7-D4.a) Oxytocin. The pituitary hormone oxytocin which is known for acting
differently in one species of rodents than another. In the prairie vole,
which are monogamous, oxytocin affects certain areas of the brain. The mountain
vole is promiscuous and affected in different brain areas.
7-D4.b) PEA (phenylethylamine) This is a relative of noradrenaline but very
short-lived in the body. There is speculation that it affects certain euphoric
love feelings. It is used by the drug culture and has occasionally been mentioned
as a treatment for depression.
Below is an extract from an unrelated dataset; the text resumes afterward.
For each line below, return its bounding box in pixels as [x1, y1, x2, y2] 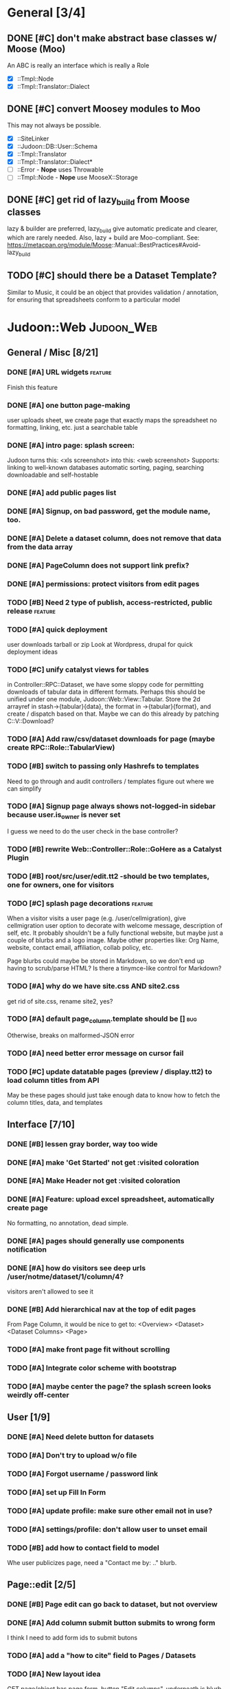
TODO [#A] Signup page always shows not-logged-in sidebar [7, 801, 216, 811]
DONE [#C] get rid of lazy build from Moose [7, 194, 190, 207]
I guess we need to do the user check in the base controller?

One clinician (Hector Sabelli) attempted to
spark interest in this compound as a factor in illness, but generally psychiatry
has ignored it.
7- D5) Elimination of the “Antisocialization medicine” phenytoin/
Dilantin. This anticonvulsant medication has earned the reputation in this
clinic of causing social rigidity. This older anticonvulsant is known not
to have benefits as a mood stabilizer and is therefore not used by psychiatrists.
However, neurologists and other physicians continue to use it and seem unaware
of the negative effects that it causes to some patient’s socialization
ability. There are a number of individuals in madisondoctrine’s care
who have been changed from being socially negative, rigid, and a source of
friction in their homes to being socially agreeable simply by being taken
off phenytoin/ Dilantin. Sometimes these individuals have been on the phenytoin/
Dilantin for more than twenty years. It is the position of madisondoctrine
that nearly every one on phenytoin/ Dilantin should be given a trial being
on a different anticonvulsant.
7-D5.a Elimination or lowering of typical antipsychotic or high dose atypical
antipsychotic. Excessive doses of these Dopamine-blocking medication can
cause mental and social dullness as it summarized in my saying
7-D5.b If a normally functioning person is on haloperidol/ Haldol
then roses look gray.
But if roses look violently purple with bright orange rays coming
out of them, haloperidol/ Haldol can make them look red.